Predicting Domestic Flight Delays during the Holiday Season
Air travel in recent years has become a commonplace mode of transportation rather than a luxury. Increased air passengers generally led to increased competition among airlines — discounted flights, better routes, value-added services. Moreover, rail companies are making huge efforts to improve interstate trains, increasing the competition for consumers.
One service factor that many consumers consider when deciding the airline to fly with is flight delays. While delays due to natural factors and airport security can’t be prevented, airlines can improve delays due to technical issues. In the past year, almost 1 out of 3 flights were delayed!
In this project, we aimed to predict flight delays in December when many consumers are travelling interstate to visit family for the Christmas holidays.
Building a machine-learning model
Data from the previous year were obtained from the US Bureau of Transportation Statistics to train the model.
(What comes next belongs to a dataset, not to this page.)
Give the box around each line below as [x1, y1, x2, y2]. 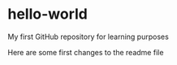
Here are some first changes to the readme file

To select the most suitable model, initial testings were done and a few parameters were compared. Models used were logistic regression, Naive-Bayes Bernoulli, Decision Tree and Random Forest. KNN and SVC were omitted as my system could not support it.
First up, we look at the ROC-AUC curve which gives us an idea of the false alarm rate (delay predicted but no delay) vs hit rate (delay predicted and delay occurred). It describes how good the model is at predicting the positive class when the actual outcome is positive. The difference between the models did not vary by more than 10%.
A second parameter evaluated — recall score. It is otherwise known as sensitivity, summarising the proportion of flight delays predicted accurately out of late flights in reality.
Despite the decision tree and random forest models having significantly higher scores, a closer look revealed that the models were overfitting with a difference of ~35% between the training and test score.
Improving the model
- A quick assessment revealed that the number of flight delay count was half of no delay. Undersampling was done to balance the dataset.
2. Factors contributing to the model were evaluated. Feature engineering was done to eliminate factors with zero weight and the model was fine-tuned using RandomSearchCV from Scikit-learn to improve prediction.
Improved models
Area under the curve (AUC) score determines the accuracy of the model for predicting flight delays vs false alarm, which remained at ~65% after fine-tuning. Recall score indicates the proportion of flight delays being predicted accurately. A higher score indicates lesser flights are being predicted as being on time but a delay occurred, which improved significantly for the Logistic and Naive Bayes Bernoulli model.
Conclusions and Insights
Logistic Regression might be the best model to predict flight delay. Despite having high scores, both decision tree and random forest models were overfitting, having a large discrepancy of scores between the training and test datasets.
Passengers travelling earlier in the week (Mon-Wed) tend to experience a flight delay more than other days. Besides, passengers departing from busy airports such as JFK and SFO have a higher chance of their flight being delayed.